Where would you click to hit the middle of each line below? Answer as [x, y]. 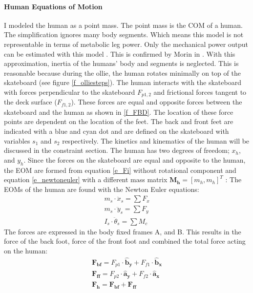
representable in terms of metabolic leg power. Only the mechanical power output [126, 44]
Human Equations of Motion [53, 6]
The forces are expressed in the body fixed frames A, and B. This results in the [123, 231]
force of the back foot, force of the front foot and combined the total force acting [125, 241]
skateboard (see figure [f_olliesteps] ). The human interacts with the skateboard [123, 82]
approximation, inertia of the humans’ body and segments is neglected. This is [121, 63]
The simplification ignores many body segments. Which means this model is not [124, 34]
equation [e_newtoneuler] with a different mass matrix [86, 179]
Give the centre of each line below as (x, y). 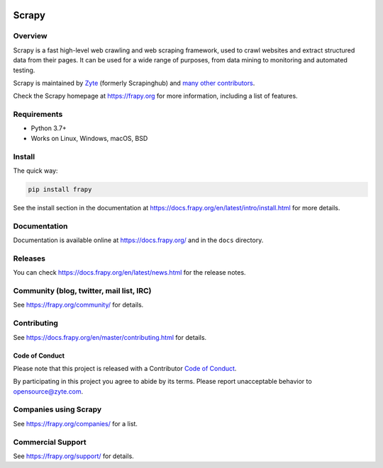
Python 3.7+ (49, 128)
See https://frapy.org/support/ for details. (73, 456)
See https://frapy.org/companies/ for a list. (76, 423)
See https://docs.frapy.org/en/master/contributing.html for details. (110, 337)
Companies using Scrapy (57, 409)
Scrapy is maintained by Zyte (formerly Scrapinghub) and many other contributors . (134, 83)
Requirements (38, 115)
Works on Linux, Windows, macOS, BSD (89, 138)
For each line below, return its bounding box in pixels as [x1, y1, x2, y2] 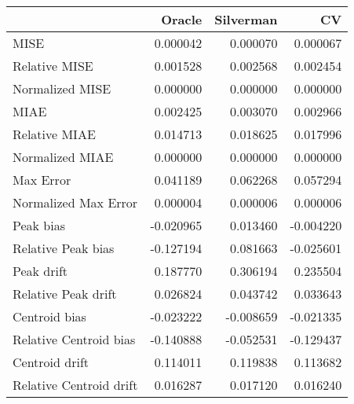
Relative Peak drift [13, 285, 117, 303]
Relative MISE [13, 57, 93, 75]
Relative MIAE [13, 125, 96, 143]
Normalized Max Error [13, 193, 138, 211]
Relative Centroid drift [13, 376, 138, 394]
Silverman [214, 10, 278, 28]
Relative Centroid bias [13, 330, 136, 348]
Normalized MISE [13, 79, 111, 97]
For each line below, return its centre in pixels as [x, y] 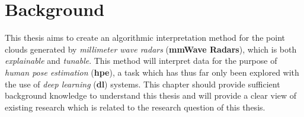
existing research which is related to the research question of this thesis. [135, 107]
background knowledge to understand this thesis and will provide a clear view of [151, 95]
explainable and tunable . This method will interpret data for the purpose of [141, 61]
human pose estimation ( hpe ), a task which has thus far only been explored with [152, 72]
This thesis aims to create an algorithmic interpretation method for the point [145, 38]
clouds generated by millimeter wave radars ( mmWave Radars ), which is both [151, 49]
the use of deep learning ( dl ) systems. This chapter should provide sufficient [143, 84]
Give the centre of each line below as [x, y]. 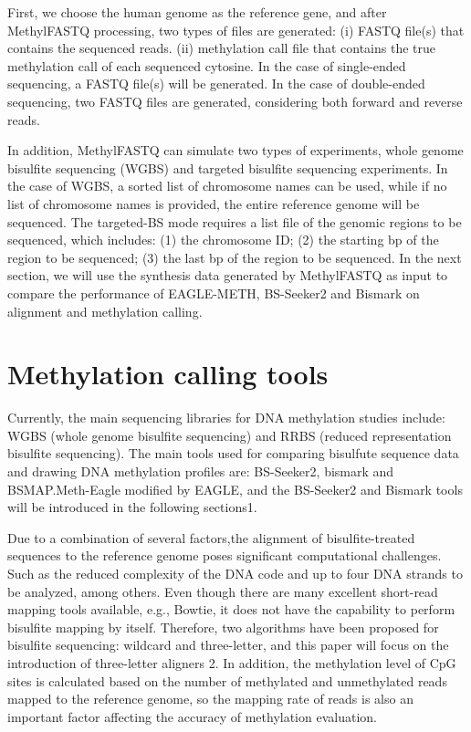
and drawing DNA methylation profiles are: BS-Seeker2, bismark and [201, 471]
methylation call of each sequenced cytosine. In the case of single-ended [207, 65]
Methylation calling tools [168, 374]
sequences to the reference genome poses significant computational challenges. [225, 555]
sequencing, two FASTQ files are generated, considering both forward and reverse [235, 101]
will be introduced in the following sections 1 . [132, 507]
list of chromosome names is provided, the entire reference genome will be [214, 203]
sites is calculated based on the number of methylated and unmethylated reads [227, 680]
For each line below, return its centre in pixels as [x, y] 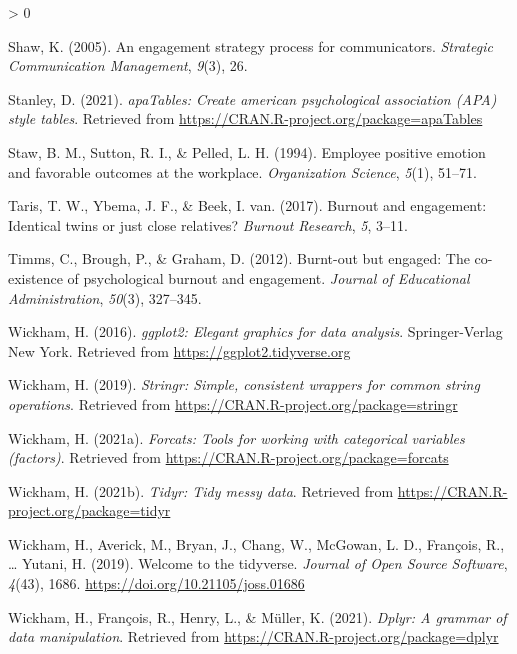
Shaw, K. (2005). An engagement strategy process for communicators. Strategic [250, 45]
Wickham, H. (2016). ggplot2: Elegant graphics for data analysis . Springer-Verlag [255, 331]
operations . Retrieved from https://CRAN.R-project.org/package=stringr [233, 403]
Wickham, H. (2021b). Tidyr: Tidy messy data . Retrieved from [201, 490]
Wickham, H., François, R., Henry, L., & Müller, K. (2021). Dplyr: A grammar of [257, 616]
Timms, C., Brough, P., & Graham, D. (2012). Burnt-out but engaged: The [239, 258]
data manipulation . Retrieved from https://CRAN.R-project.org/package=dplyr [253, 636]
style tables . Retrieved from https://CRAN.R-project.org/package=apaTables [245, 118]
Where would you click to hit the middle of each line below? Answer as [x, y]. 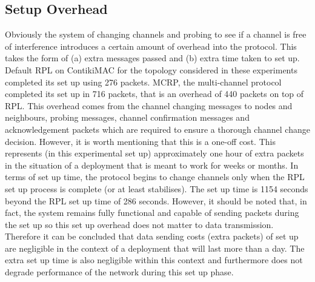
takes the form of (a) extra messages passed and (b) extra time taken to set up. [152, 58]
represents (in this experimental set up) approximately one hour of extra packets [154, 153]
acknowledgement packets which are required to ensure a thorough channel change [157, 129]
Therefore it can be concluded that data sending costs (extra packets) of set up [152, 236]
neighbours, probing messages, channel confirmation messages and [127, 117]
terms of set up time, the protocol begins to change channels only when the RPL [155, 177]
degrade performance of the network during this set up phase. [119, 272]
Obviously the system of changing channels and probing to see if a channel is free [156, 34]
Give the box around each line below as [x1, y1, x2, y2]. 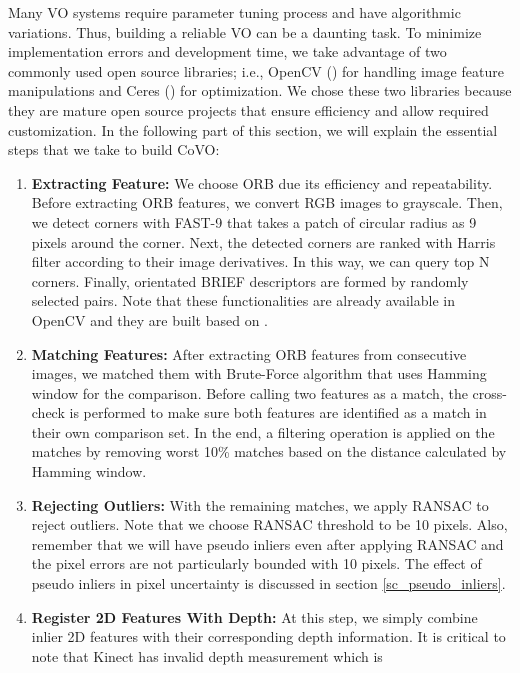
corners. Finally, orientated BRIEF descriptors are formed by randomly [31, 270, 469, 291]
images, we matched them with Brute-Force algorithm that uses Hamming [31, 363, 487, 384]
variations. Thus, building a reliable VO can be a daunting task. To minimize [8, 21, 482, 42]
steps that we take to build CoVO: [8, 139, 220, 160]
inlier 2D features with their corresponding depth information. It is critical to [31, 626, 506, 647]
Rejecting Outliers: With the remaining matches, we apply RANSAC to [31, 494, 489, 515]
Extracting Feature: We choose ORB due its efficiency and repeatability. [31, 172, 493, 193]
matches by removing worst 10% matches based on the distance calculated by [31, 441, 507, 462]
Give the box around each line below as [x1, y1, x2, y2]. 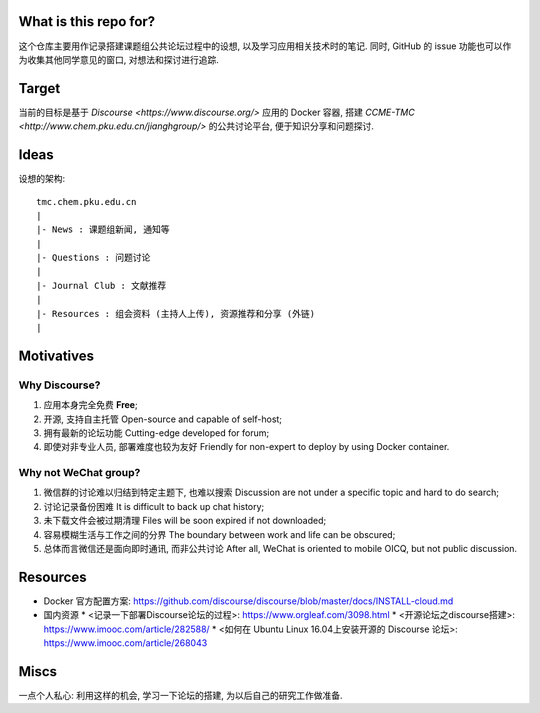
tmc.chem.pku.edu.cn [36, 196, 137, 207]
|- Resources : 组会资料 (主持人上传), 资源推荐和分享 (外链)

----

The problem: Each line above that contains the string "terms" should be copied.

Exercise response:
representable in terms of metabolic leg power. Only the mechanical power output [126, 44]
terms of set up time, the protocol begins to change channels only when the RPL [155, 177]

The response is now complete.